The protocol sets out that if it has been more than two years since a person’s Irish motor insurance policy was cancelled or lapsed, their no-claims discount is no longer valid.
However, if they have claims-free driving experience in a different country in their own name, insurers “will take this experience into consideration if you seek a quotation from us on your return to Ireland, subject to the appropriate verifiable documentation being provided”.
This documentation “will likely constitute” a no-claims bonus statement and/or letter of driving experience in respect of the relevant country.
If you cannot afford it, you cannot drive. The only potential you may have is if you’re facilitated by a relative or a friend
Dermot Jewell of the Consumers’ Association of Ireland said he has heard “many reports” of Irish emigrants returning home and struggling to find affordable motor insurance policies.
When people return from overseas “some of the harsh realities of being a citizen in this State come to the fore”, he said.
“If you cannot afford it, you cannot drive. The only potential you may have is if you’re facilitated by a relative or a friend who is covered who will allow you to be a named driver on their policy.”
An American woman and her Irish husband, who wish to remain anonymous, decided to move from Chicago to his hometown in Co Clare in 2013. The man had moved to the US in the late 1980s for work.
The couple and their adult children (aged 19 and 21) were together paying almost €10,000 in motor insurance costs in 2016 before deciding they would move back to Chicago earlier this year.
All four secured Irish driving licences when they moved over, while the couple had been driving for about 30 years and had clean American driving licences.
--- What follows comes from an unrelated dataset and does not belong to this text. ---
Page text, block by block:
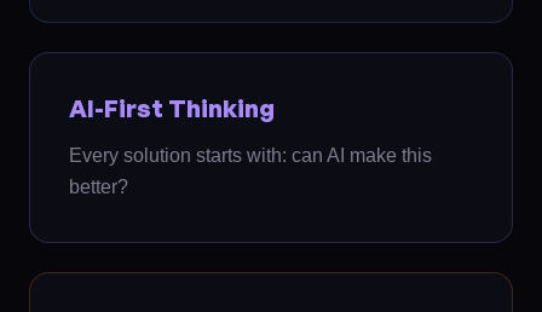
AI-First Thinking
Every solution starts with: can AI make this
better?

While the woman and her husband had their own separate cars for work, insurance companies wouldn’t allow their children be placed as named drivers on either of their policies and they were forced to purchase cars for their children so they could travel to and from college in Limerick.
Insurance vs education
“We were all started as brand new drivers with no ‘no claims’ bonuses and they would not let me add my children as named drivers to a policy. That I just don’t understand at all. We were considered new drivers,” she told The Irish Times.
While her husband secured motor insurance for €800 last year, the woman’s policy cost €2,000, her 21-year-old daughter’s cost €2,000 and her 19-year-old son’s policy was €4,700.
“Our insurance cost us more than their college education in Ireland,” she said.
“After one year, we started getting the renewal costs, and while mine was staying the same and my husband’s was going down, theirs was going up, despite being accident-free. We said: That’s it!”
While the couple’s son is finishing his degree in Limerick, the rest of the family travelled back to Chicago.
“We loved Ireland, my children loved Ireland, the people were fabulous. But it [motor insurance cost] was the one thing that drove us out of there.”